Richard Michael Locke (born April 22, 1959) is an American political scientist who is currently provost of Brown University, a position he has held since July 2015. Locke became Brown's fourth Provost in six years, after his predecessor, Vicki Colvin, announced her resignation after less than one year in the position. A scholar on labor rights and corporate social responsibility, he previously served as the Howard R. Swearer Director of the Watson Institute for International and Public Affairs at Brown, and the deputy dean of MIT's Sloan School of Management.

Biography 

The second of four children of Franca Franzaroli, Locke is a 1981 graduate of Wesleyan University and holds a PhD in political science from the Massachusetts Institute of Technology, as well as a master's degree in education from the University of Chicago. He began his academic career at MIT as an Assistant Professor of International Management, before becoming the Alvin J. Siteman Chair in Entrepreneurship, and later the Class of 1922 Professor of Political Science and Management. He also served as chair of MIT's Political Science Department and deputy dean in the MIT Sloan School of Management. 

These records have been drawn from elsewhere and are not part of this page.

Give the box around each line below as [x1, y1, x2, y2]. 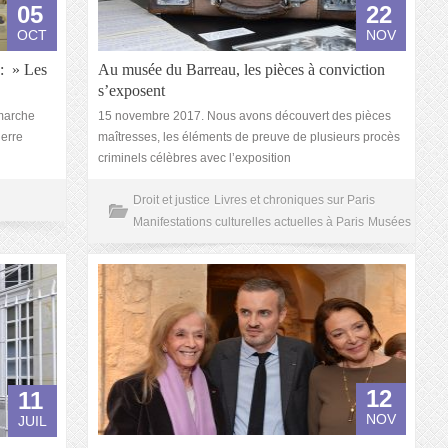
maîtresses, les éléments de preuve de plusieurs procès [98, 130, 400, 144]
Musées [368, 215, 411, 229]
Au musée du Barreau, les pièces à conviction [98, 61, 385, 78]
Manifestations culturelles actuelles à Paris [133, 215, 364, 229]
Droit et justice [133, 193, 210, 207]
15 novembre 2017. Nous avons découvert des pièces [98, 109, 391, 123]
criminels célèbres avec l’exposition [98, 151, 291, 165]
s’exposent [98, 82, 165, 99]
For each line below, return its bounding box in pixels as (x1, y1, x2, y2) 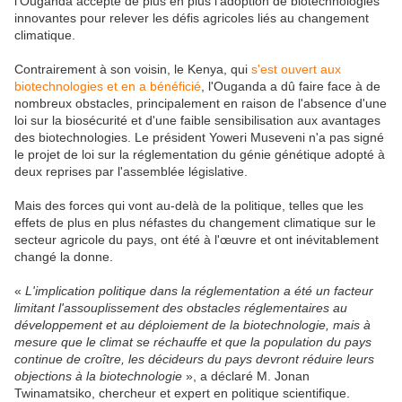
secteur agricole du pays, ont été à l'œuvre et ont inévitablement (14, 232, 379, 247)
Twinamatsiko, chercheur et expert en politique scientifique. (14, 385, 350, 400)
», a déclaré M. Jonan (182, 368, 310, 383)
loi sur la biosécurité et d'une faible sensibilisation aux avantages (14, 112, 380, 127)
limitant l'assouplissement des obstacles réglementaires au (14, 300, 347, 315)
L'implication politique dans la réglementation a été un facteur (25, 283, 373, 298)
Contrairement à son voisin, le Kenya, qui (14, 61, 251, 76)
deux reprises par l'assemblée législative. (14, 163, 248, 179)
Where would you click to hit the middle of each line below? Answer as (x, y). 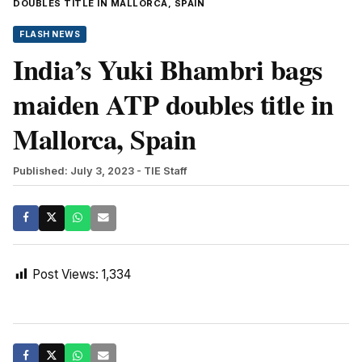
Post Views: (65, 274)
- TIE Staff (162, 170)
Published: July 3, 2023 (74, 170)
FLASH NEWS (50, 34)
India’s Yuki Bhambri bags (168, 69)
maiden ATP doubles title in (173, 104)
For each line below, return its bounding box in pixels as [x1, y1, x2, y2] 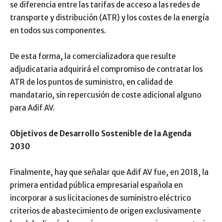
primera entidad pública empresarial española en [10, 180, 183, 190]
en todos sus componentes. [10, 26, 106, 35]
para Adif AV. [10, 103, 55, 112]
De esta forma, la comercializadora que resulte [10, 52, 176, 61]
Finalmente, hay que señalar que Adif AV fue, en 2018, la [10, 167, 209, 177]
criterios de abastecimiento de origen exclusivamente [10, 206, 201, 216]
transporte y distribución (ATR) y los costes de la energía [10, 13, 209, 22]
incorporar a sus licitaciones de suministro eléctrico [10, 193, 191, 203]
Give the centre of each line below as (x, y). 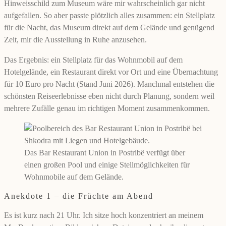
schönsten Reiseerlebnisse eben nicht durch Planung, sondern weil (109, 96)
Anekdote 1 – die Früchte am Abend (79, 196)
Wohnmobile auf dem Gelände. (74, 177)
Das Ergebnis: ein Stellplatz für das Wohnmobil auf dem (93, 60)
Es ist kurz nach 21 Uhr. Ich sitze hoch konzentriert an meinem (104, 215)
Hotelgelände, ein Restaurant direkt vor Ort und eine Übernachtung (111, 72)
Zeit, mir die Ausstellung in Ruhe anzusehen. (75, 40)
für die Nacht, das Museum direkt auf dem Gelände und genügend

Locke was named the Schreiber Family Professor of Political Science and International and Public Affairs at Brown University in January 2018.

Locke currently serves as a member of the Council on Foreign Relations, and the International Labour Organization (ILO) and the International Finance Corporation (IFC) Better Work Program Advisory Committee. He has also served as chair of  the Academic Advisory Board at Apple Inc.

For his ongoing research on fair and safe working conditions in global supply chains, Locke was awarded with an inaugural Progress Medal for Scholarship and Leadership on Fairness and Well-being by the Society for Progress in 2016.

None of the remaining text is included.